##### Information supplied #####

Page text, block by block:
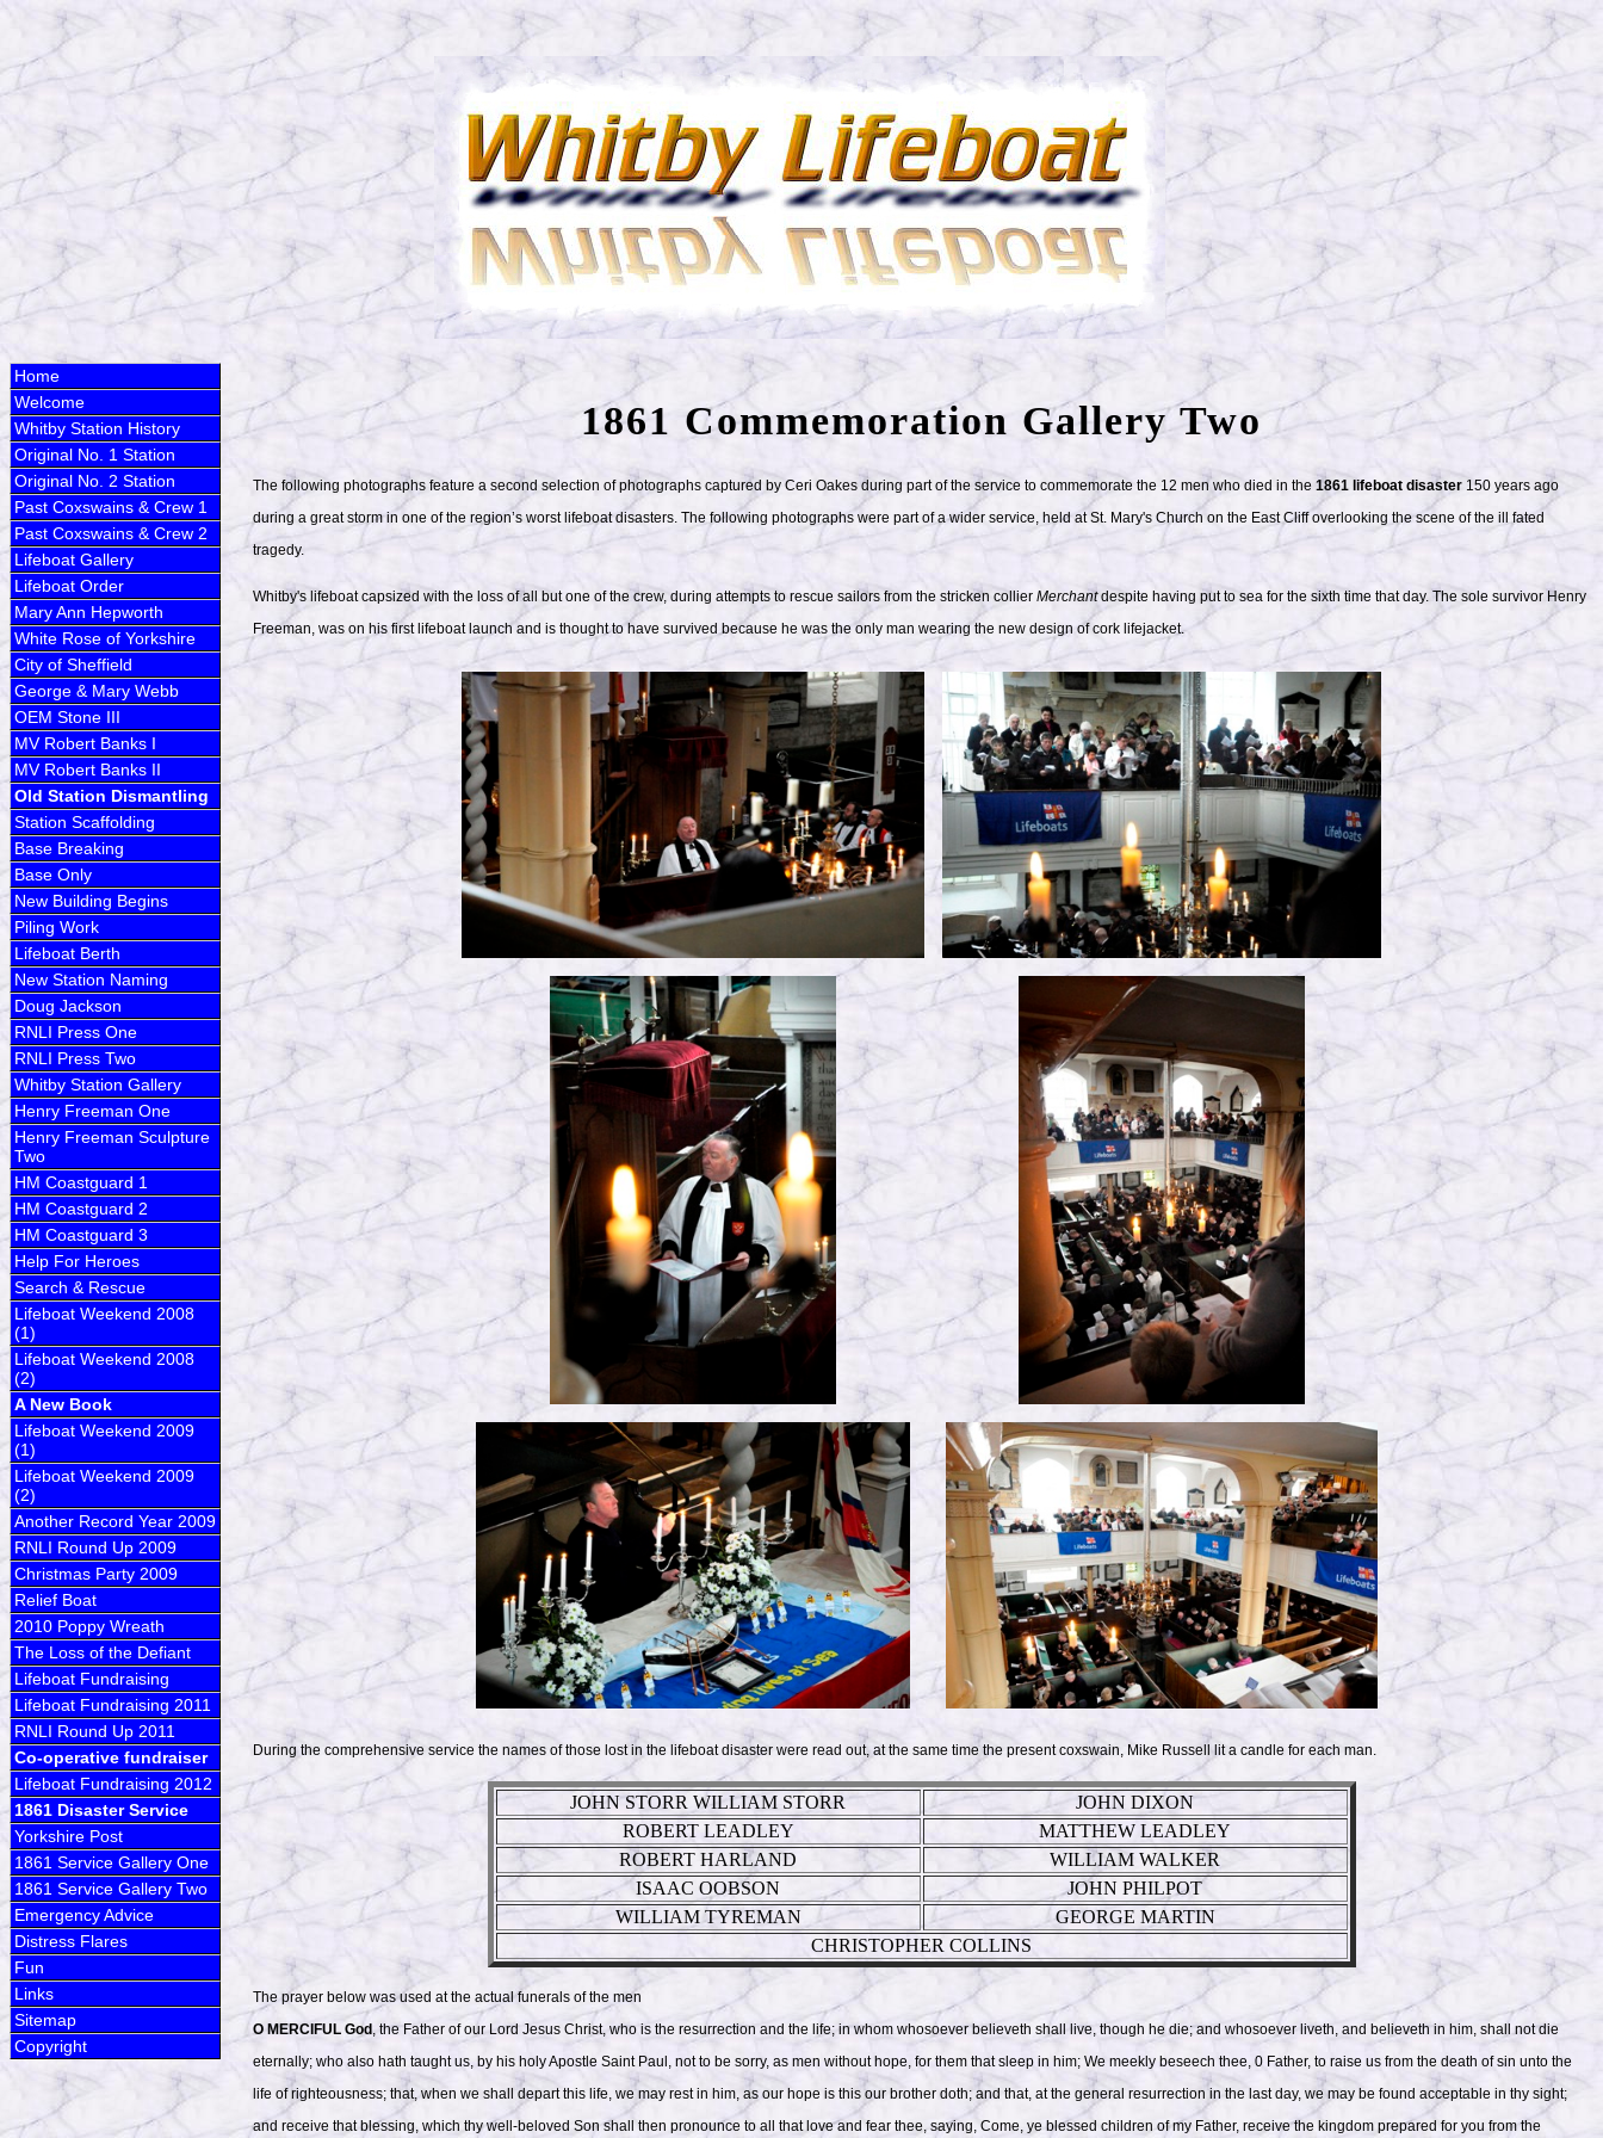
Home
Welcome
Whitby Station History
Original No. 1 Station
Original No. 2 Station
Past Coxswains & Crew 1
Past Coxswains & Crew 2
Lifeboat Gallery
Lifeboat Order
Mary Ann Hepworth
White Rose of Yorkshire
City of Sheffield
George & Mary Webb
OEM Stone III
MV Robert Banks I
MV Robert Banks II
Old Station Dismantling
Station Scaffolding
Base Breaking
Base Only
New Building Begins
Piling Work
Lifeboat Berth
New Station Naming
Doug Jackson
RNLI Press One
RNLI Press Two
Whitby Station Gallery
Henry Freeman One
Henry Freeman Sculpture
Two
HM Coastguard 1
HM Coastguard 2
HM Coastguard 3
Help For Heroes
Search & Rescue
Lifeboat Weekend 2008
(1)
Lifeboat Weekend 2008
(2)
A New Book
Lifeboat Weekend 2009
(1)
Lifeboat Weekend 2009
(2)
Another Record Year 2009
RNLI Round Up 2009
Christmas Party 2009
Relief Boat
2010 Poppy Wreath
The Loss of the Defiant
Lifeboat Fundraising
Lifeboat Fundraising 2011
RNLI Round Up 2011
Co-operative fundraiser
Lifeboat Fundraising 2012
1861 Disaster Service
Yorkshire Post
1861 Service Gallery One
1861 Service Gallery Two
Emergency Advice
Distress Flares
Fun
Links
Sitemap
Copyright
1861 Commemoration Gallery Two
The following photographs feature a second selection of photographs captured by Ceri Oakes during part of the service to commemorate the 12 men who died in the 1861 lifeboat disaster 150 years ago
during a great storm in one of the region’s worst lifeboat disasters. The following photographs were part of a wider service, held at St. Mary's Church on the East Cliff overlooking the scene of the ill fated
tragedy.
Whitby's lifeboat capsized with the loss of all but one of the crew, during attempts to rescue sailors from the stricken collier Merchantdespite having put to sea for the sixth time that day. The sole survivor Henry
Freeman, was on his first lifeboat launch and is thought to have survived because he was the only man wearing the new design of cork lifejacket.
During the comprehensive service the names of those lost in the lifeboat disaster were read out, at the same time the present coxswain, Mike Russell lit a candle for each man.
JOHN STORR WILLIAM STORR
JOHN DIXON
ROBERT LEADLEY
MATTHEW LEADLEY
ROBERT HARLAND
WILLIAM WALKER
ISAAC OOBSON
JOHN PHILPOT
WILLIAM TYREMAN
GEORGE MARTIN
CHRISTOPHER COLLINS
The prayer below was used at the actual funerals of the men
O MERCIFUL God , the Father of our Lord Jesus Christ, who is the resurrection and the life; in whom whosoever believeth shall live, though he die; and whosoever liveth, and believeth in him, shall not die
eternally; who also hath taught us, by his holy Apostle Saint Paul, not to be sorry, as men without hope, for them that sleep in him; We meekly beseech thee, 0 Father, to raise us from the death of sin unto the
life of righteousness; that, when we shall depart this life, we may rest in him, as our hope is this our brother doth; and that, at the general resurrection in the last day, we may be found acceptable in thy sight;
and receive that blessing, which thy well-beloved Son shall then pronounce to all that love and fear thee, saying, Come, ye blessed children of my Father, receive the kingdom prepared for you from the

#####

Problem to work on:
Copy exactly the stretch of data above from the line with "Original No. 2 Station" through the line with "Lifeboat Fundraising 2012", and omit all other lines.

Your response:
Original No. 2 Station
Past Coxswains & Crew 1
Past Coxswains & Crew 2
Lifeboat Gallery
Lifeboat Order
Mary Ann Hepworth
White Rose of Yorkshire
City of Sheffield
George & Mary Webb
OEM Stone III
MV Robert Banks I
MV Robert Banks II
Old Station Dismantling
Station Scaffolding
Base Breaking
Base Only
New Building Begins
Piling Work
Lifeboat Berth
New Station Naming
Doug Jackson
RNLI Press One
RNLI Press Two
Whitby Station Gallery
Henry Freeman One
Henry Freeman Sculpture
Two
HM Coastguard 1
HM Coastguard 2
HM Coastguard 3
Help For Heroes
Search & Rescue
Lifeboat Weekend 2008
(1)
Lifeboat Weekend 2008
(2)
A New Book
Lifeboat Weekend 2009
(1)
Lifeboat Weekend 2009
(2)
Another Record Year 2009
RNLI Round Up 2009
Christmas Party 2009
Relief Boat
2010 Poppy Wreath
The Loss of the Defiant
Lifeboat Fundraising
Lifeboat Fundraising 2011
RNLI Round Up 2011
Co-operative fundraiser
Lifeboat Fundraising 2012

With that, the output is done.